In step S540, in response to the end of the block recursive partitioning process of the current block, a top block is fetched from the stack memory as the current block, and the block recursive partitioning process is performed on the current block. Note that the stack memory 121 implements the operation of block recursive partitioning in a first-in-last-out (FILO) or last-in-first-out (LIFO) manner. For the stack memory 121, the add (push) operation and the delete (pop) operation are performed at the same end of the stack memory 121. Thus, the next block fetched from the stack memory is the top-most block (or sub-block) of the stack memory.
In step S550, it is determined whether the current block is the fourth block. If the current block is the fourth block, the process ends. If the current block is not the fourth block, go back to step S540.
In this embodiment, the block recursive division process of the current block can be further divided into steps S521-S527.
In step S521, it is determined whether the current block needs to be divided. If the current block needs to be divided, step S522 is performed. If the current block is determined not to be divided, step S525 is performed.
In step S522, the current block is divided into a first sub-block, a second sub-block, a third sub-block and a fourth sub-block in the horizontal direction and the vertical direction, and the fourth sub-block, the third sub-block and the second sub-block are sequentially written into the stack memory.
In step S523, the first sub-block is set as the current sub-block, and whether the current sub-block needs to be divided is determined. If the current sub-block needs to be divided, step S524 is executed. If the current sub-block does not need to be divided, step S525 is performed.
In step S524, the block recursive partitioning process is repeatedly performed on the current sub-block until the size of the current sub-block is equal to a predetermined size. For example, the predetermined size is the size of the smallest Coding Unit (CU), i.e., a 4 × 4 block.
In step S525, the current sub-block is decoded.
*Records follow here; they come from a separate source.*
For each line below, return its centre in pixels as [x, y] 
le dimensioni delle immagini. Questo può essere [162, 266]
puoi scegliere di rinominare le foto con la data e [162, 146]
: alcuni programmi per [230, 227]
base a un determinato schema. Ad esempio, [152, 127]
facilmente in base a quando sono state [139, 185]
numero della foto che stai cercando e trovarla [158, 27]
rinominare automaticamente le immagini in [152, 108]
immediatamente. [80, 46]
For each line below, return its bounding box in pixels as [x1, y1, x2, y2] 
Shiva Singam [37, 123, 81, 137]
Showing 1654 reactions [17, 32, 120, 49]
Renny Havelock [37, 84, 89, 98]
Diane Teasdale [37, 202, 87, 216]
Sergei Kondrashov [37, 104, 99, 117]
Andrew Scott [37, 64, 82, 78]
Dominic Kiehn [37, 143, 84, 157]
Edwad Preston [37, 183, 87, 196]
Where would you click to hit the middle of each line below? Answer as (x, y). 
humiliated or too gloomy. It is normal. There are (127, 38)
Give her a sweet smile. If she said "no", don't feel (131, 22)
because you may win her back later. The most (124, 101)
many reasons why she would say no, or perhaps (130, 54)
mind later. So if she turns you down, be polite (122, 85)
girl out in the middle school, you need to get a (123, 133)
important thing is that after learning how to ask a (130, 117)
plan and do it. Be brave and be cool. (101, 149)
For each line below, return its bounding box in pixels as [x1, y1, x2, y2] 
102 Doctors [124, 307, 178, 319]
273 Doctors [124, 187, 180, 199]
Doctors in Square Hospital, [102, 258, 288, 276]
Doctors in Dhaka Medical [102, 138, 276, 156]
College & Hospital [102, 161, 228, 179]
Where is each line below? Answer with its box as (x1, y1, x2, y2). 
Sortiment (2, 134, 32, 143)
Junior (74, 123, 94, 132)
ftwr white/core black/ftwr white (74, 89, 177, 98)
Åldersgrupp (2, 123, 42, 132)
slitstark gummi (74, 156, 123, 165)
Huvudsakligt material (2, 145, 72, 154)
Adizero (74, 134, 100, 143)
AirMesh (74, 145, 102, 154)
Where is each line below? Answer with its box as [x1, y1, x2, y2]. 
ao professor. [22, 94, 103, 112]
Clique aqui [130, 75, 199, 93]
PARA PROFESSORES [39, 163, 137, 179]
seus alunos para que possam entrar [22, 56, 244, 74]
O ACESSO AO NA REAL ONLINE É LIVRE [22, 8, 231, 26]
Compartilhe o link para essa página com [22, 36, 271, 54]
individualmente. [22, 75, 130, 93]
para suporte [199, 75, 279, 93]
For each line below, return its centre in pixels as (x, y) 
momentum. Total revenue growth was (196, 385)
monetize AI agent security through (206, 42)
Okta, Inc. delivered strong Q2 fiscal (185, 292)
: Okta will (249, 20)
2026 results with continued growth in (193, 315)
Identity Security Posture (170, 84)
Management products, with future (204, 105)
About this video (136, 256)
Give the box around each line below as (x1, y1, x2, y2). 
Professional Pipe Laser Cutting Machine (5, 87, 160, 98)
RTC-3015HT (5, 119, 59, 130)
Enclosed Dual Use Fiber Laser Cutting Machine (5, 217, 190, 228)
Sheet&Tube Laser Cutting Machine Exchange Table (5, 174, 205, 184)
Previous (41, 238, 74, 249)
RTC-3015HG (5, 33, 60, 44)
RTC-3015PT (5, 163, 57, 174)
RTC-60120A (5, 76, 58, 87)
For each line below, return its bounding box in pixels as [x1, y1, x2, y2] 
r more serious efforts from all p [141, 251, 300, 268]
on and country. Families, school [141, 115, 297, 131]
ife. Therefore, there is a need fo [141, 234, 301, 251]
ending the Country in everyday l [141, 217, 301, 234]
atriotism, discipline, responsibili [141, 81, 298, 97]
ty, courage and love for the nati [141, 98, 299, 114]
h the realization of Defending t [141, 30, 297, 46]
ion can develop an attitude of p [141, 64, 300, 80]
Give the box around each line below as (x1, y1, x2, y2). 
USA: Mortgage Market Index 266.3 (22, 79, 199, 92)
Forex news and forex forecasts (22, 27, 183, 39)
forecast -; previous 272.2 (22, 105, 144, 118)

In step S526, in response to the decoding of the current sub-block ending, the top sub-block is fetched from the stack memory as the current sub-block, and the block recursive partitioning process is performed on the current sub-block.
In step S527, in response to the end of the block recursive partitioning process of the current sub-block, it is determined whether the current sub-block is the fourth sub-block. If the current sub-block is the fourth sub-block, step S540 is performed. If the current sub-block is not the fourth sub-block, go back to step S526.
In summary, the present invention provides an integrated circuit and a method for recursively partitioning a decoding block, which can utilize a stack memory to enable a video decoder to efficiently recursively partition a super block into a plurality of coding units, thereby improving decoding performance.
Use of the terms "first," "second," "third," and the like in the claims is used to modify a claim element without indicating a priority, precedence, or order between elements, or the order in which a method step is performed, but is intended to distinguish one element from another element having a same name.
Although the present invention has been described with reference to the preferred embodiments, it should be understood that various changes and modifications can be made therein by those skilled in the art without departing from the spirit and scope of the invention as defined in the appended claims.